- Fort Victoria

Class overview
- Name: Fort Victoria class
- Builders: Harland & Wolff : Fort Victoria; Swan Hunter : Fort George;
- Operators: Royal Navy
- Preceded by: Fort Rosalie-class replenishment ship
- Succeeded by: Fleet Solid Support Ship Programme
- Built: 1988–1991
- In commission: 1993–present
- Planned: 6
- Completed: 2
- Cancelled: 4
- Active: 1
- Scrapped: 1

General characteristics
- Class & type: Replenishment oiler
- Displacement: 32,300 long tons (32,818 t) full load
- Length: 203 m (666 ft 0 in)
- Beam: 30 m (98 ft 5 in)
- Draught: 10 m (32 ft 10 in)
- Propulsion: 2 shafts, Crossley-Pielstick V-16 diesels, 23,904 bhp (17,825 kW)
- Speed: 20 knots (37 km/h; 23 mph)
- Complement: 95 RFA / 15 RN / 154 FAA / 24 RNSTS civilians
- Sensors & processing systems: Radar Type 993 3-D surveillance; Kelvin Hughes Ltd SharpEye navigation radar;
- Electronic warfare & decoys: NATO Seagnat countermeasures launchers; Type 182 towed decoy;
- Armament: 2 × 20 mm Phalanx CIWS; 2 × 20 mm Oerlikon / BMARC KAA guns in GAM-B01 mounts; (Sea Wolf SAM VLS; originally envisaged but never fit);
- Aircraft carried: Up to 5 × Sea King or Merlin helicopters (3 in hangar)
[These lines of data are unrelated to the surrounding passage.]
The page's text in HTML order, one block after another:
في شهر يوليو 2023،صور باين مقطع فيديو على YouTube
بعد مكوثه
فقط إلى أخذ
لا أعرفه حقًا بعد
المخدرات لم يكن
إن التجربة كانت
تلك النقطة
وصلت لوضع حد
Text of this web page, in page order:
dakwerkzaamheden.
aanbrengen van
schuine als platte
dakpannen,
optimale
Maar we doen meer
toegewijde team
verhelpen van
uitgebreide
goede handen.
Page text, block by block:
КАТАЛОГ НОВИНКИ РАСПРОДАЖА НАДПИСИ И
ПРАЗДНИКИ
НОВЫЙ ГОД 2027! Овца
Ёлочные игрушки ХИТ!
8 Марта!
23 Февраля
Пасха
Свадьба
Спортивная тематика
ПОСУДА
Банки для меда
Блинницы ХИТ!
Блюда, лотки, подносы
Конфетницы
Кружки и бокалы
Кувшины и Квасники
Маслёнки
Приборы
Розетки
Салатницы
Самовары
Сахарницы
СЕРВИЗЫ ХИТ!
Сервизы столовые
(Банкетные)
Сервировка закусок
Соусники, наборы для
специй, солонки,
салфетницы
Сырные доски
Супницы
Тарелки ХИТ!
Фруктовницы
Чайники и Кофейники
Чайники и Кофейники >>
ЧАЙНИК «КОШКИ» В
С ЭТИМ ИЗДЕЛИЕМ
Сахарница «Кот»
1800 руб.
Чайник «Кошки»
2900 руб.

= Fort Victoria-class replenishment oiler =

Class of two replenishment oilers of the Royal Fleet Auxiliary

The Fort Victoria or Fort II class is a class of replenishment oiler of the Royal Fleet Auxiliary, a role that combines the missions of a tanker and stores supply ship. As such they are designated auxiliary oiler replenisher (AOR). They are tasked with providing ammunition, fuel, food and other supplies to Royal Navy vessels around the world. There were two ships in the class, and ; the latter being taken out of service and despatched for scrapping at a Turkish breakers as a consequence of budgetary cutbacks.

==History==

Six ships were initially planned to supply the Type 23 frigates in their North Atlantic anti-submarine role. The Type 23 was at the time planned to be a low cost, lightly armed vessel and the Fort-class ships were therefore expected to defend themselves with the Sea Wolf vertical launch surface-to-air missile (SAM).
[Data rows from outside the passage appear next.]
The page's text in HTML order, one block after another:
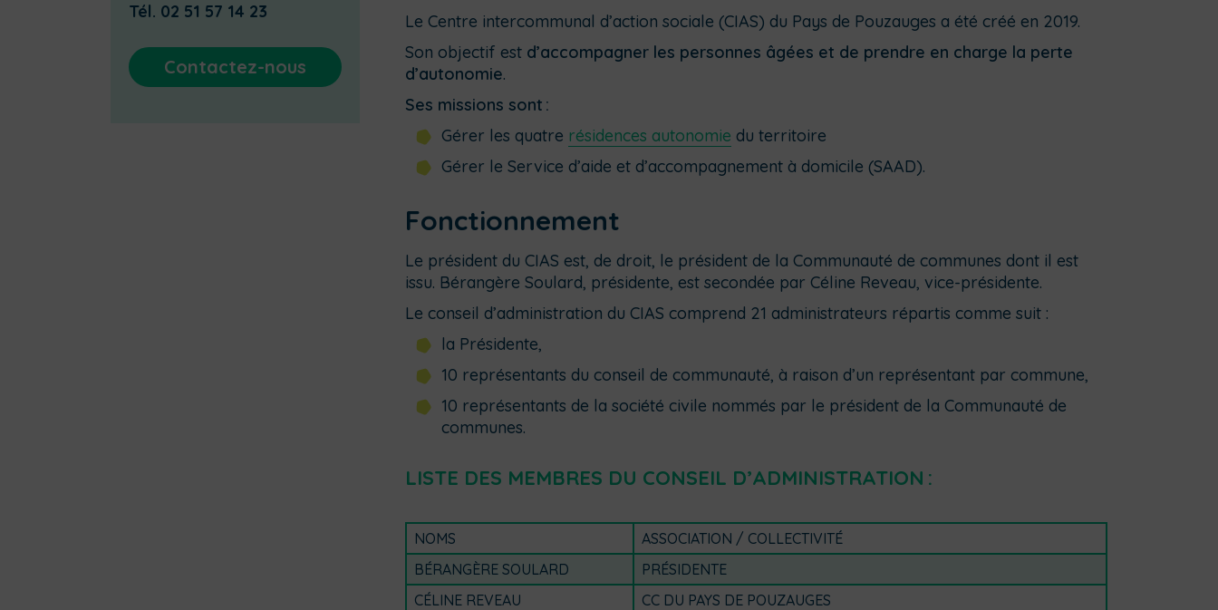
Tél. 02 51 57 14 23
Contactez-nous
Le Centre intercommunal d’action sociale (CIAS) du Pays de Pouzauges a été créé en 2019.
Son objectif est d’accompagner les personnes âgées et de prendre en charge la perte
d’autonomie.
Ses missions sont :
Gérer les quatre résidences autonomie du territoire
Gérer le Service d’aide et d’accompagnement à domicile (SAAD).
Fonctionnement
Le président du CIAS est, de droit, le président de la Communauté de communes dont il est
issu. Bérangère Soulard, présidente, est secondée par Céline Reveau, vice-présidente.
Le conseil d’administration du CIAS comprend 21 administrateurs répartis comme suit :
la Présidente,
10 représentants du conseil de communauté, à raison d’un représentant par commune,
10 représentants de la société civile nommés par le président de la Communauté de
communes.
LISTE DES MEMBRES DU CONSEIL D’ADMINISTRATION :
NOMS
ASSOCIATION / COLLECTIVITÉ
BÉRANGÈRE SOULARD
PRÉSIDENTE
CÉLINE REVEAU
CC DU PAYS DE POUZAUGES

The lessons of the Falklands War meant the Type 23 developed as a much more potent, multi-role vessel carrying the Sea Wolf missile. The requirement for the Fort class was reduced from six to two.

Fort Victoria was built by Harland & Wolff and Fort George by Swan Hunter and the ships entered service in 1994 and 1993 respectively. Fort Victoria was delayed when she was bombed by the IRA on 6 September 1990 and nearly sunk.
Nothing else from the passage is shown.